=== What to work on ===
Transcribe all the entries word for word, omitting any pictures they contain.

=== Saved data entries ===
···

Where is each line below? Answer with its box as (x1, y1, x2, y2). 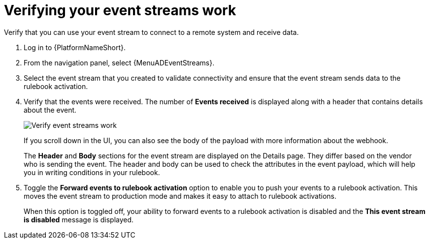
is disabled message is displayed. (24, 215, 134, 224)
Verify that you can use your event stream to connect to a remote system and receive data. (4, 28, 299, 36)
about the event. (24, 105, 77, 114)
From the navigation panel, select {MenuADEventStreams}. (24, 58, 215, 67)
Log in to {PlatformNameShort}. (24, 43, 126, 52)
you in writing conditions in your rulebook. (24, 168, 160, 177)
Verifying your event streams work (4, 2, 236, 19)

···

=== Exercise output ===
Where is each line below? Answer with its box as (x1, y1, x2, y2). 
is disabled message is displayed. (24, 215, 134, 224)
Verify that you can use your event stream to connect to a remote system and receive data. (4, 28, 299, 36)
about the event. (24, 105, 77, 114)
From the navigation panel, select {MenuADEventStreams}. (24, 58, 215, 67)
Log in to {PlatformNameShort}. (24, 43, 126, 52)
you in writing conditions in your rulebook. (24, 168, 160, 177)
Verifying your event streams work (4, 2, 236, 19)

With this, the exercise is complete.